# Convert CD, CB7, and GDCC host-guest pairs from https://github.com/MobleyLab/benchmarksets/ to SMIRNOFF99Frosst

In [111]:
%load_ext autoreload
%autoreload 2

import os as os
import glob as glob
import numpy as np
import pandas as pd

import parmed as pmd

from openforcefield.typing.engines.smirnoff import ForceField, unit
from openforcefield.utils import mergeStructure

from smirnovert.utils import (create_pdb_with_conect, prune_conect, split_topology, create_host_guest_topology,
                    create_host_mol2, convert_mol2_to_sybyl_antechamber,
                    load_mol2, check_unique_atom_names,
                    check_bond_lengths,
                    extract_water_and_ions, create_water_and_ions_parameters)

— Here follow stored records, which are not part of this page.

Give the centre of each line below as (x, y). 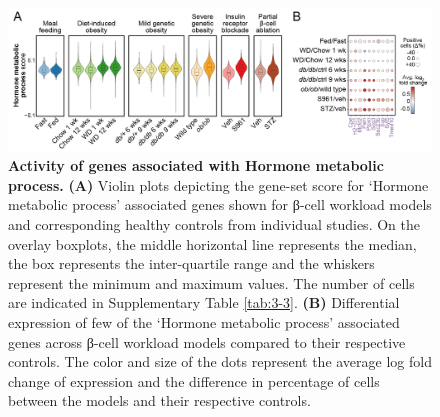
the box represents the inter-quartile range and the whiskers (191, 263)
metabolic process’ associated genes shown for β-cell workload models (220, 204)
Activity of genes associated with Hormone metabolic (196, 165)
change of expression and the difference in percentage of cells (194, 380)
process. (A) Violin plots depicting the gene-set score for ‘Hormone (218, 184)
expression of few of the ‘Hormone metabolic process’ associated (204, 322)
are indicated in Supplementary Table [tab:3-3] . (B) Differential (204, 302)
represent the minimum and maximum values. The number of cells (211, 282)

The autoreload extension is already loaded. To reload it, use:
  %reload_ext autoreload


In [202]:
import logging
from importlib import reload
# `logging` needs to be reloaded, because `jupyter notebook` itself 
# uses the logging module to print messages to standard output...
reload(logging)
logger = logging.getLogger()
logger.setLevel(logging.WARNING)
logging.basicConfig(format='%(asctime)s %(message)s', datefmt='%Y-%m-%d %I:%M:%S %p')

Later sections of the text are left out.